Provided data –
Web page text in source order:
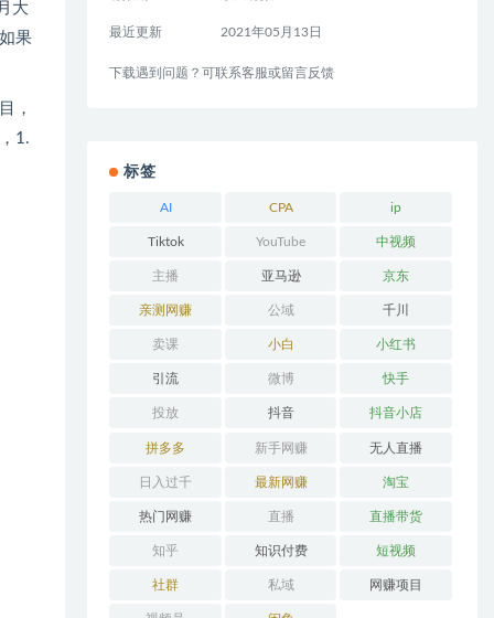
大
果
，
1.
最近更新 2021年05月13日
下载遇到问题？可联系客服或留言反馈
标签
AI CPA ip
Tiktok YouTube 中视频
主播 亚马逊 京东
亲测网赚 公域 千川
卖课 小白 小红书
引流 微博 快手
投放 抖音 抖音小店
拼多多 新手网赚 无人直播
日入过千 最新网赚 淘宝
热门网赚 直播 直播带货
知乎 知识付费 短视频
社群 私域 网赚项目
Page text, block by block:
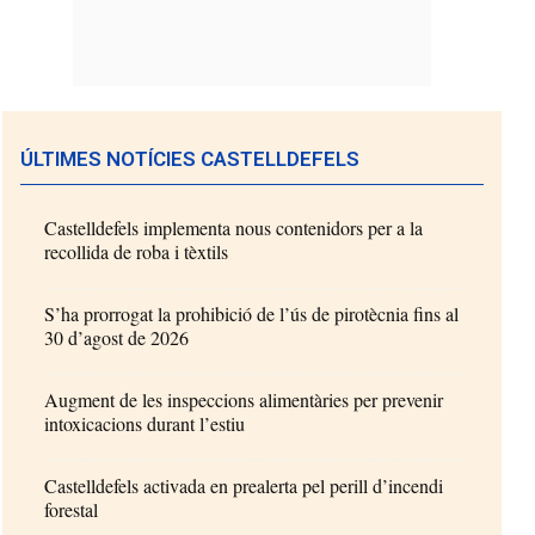
ÚLTIMES NOTÍCIES CASTELLDEFELS
Castelldefels implementa nous contenidors per a la
recollida de roba i tèxtils
S’ha prorrogat la prohibició de l’ús de pirotècnia fins al
30 d’agost de 2026
Augment de les inspeccions alimentàries per prevenir
intoxicacions durant l’estiu
Castelldefels activada en prealerta pel perill d’incendi
forestal
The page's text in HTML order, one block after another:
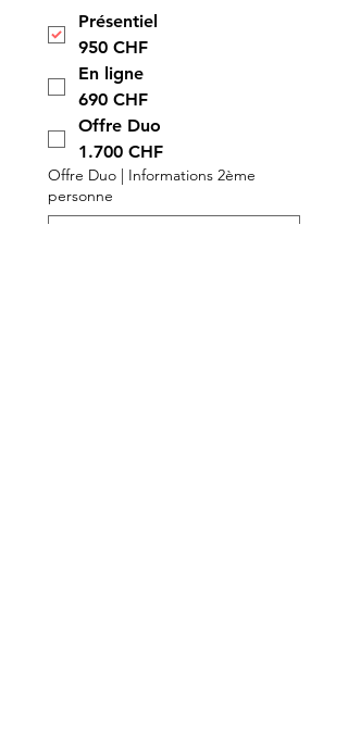
Présentiel
950 CHF
En ligne
690 CHF
Offre Duo
1.700 CHF
Offre Duo | Informations 2ème
personne
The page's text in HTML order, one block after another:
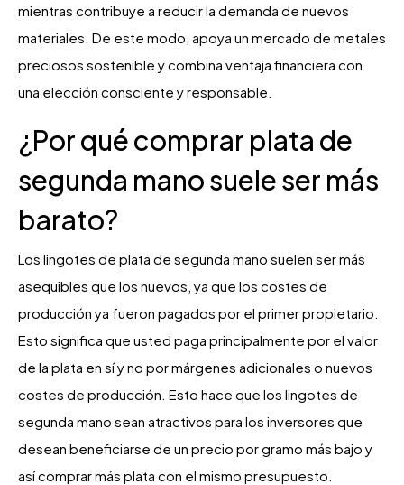
mientras contribuye a reducir la demanda de nuevos
materiales. De este modo, apoya un mercado de metales
preciosos sostenible y combina ventaja financiera con
una elección consciente y responsable.
¿Por qué comprar plata de
segunda mano suele ser más
barato?
Los lingotes de plata de segunda mano suelen ser más
asequibles que los nuevos, ya que los costes de
producción ya fueron pagados por el primer propietario.
Esto significa que usted paga principalmente por el valor
de la plata en sí y no por márgenes adicionales o nuevos
costes de producción. Esto hace que los lingotes de
segunda mano sean atractivos para los inversores que
desean beneficiarse de un precio por gramo más bajo y
así comprar más plata con el mismo presupuesto.

What to do –
Your reply should hold nothing but the lines above, from the one containing "下载遇到问题？可联系客服或留言反馈" to the one containing "Augment de les", reproduced exactly minus the pictures.

Exercise response –
下载遇到问题？可联系客服或留言反馈
标签
AI CPA ip
Tiktok YouTube 中视频
主播 亚马逊 京东
亲测网赚 公域 千川
卖课 小白 小红书
引流 微博 快手
投放 抖音 抖音小店
拼多多 新手网赚 无人直播
日入过千 最新网赚 淘宝
热门网赚 直播 直播带货
知乎 知识付费 短视频
社群 私域 网赚项目
Page text, block by block:
ÚLTIMES NOTÍCIES CASTELLDEFELS
Castelldefels implementa nous contenidors per a la
recollida de roba i tèxtils
S’ha prorrogat la prohibició de l’ús de pirotècnia fins al
30 d’agost de 2026
Augment de les inspeccions alimentàries per prevenir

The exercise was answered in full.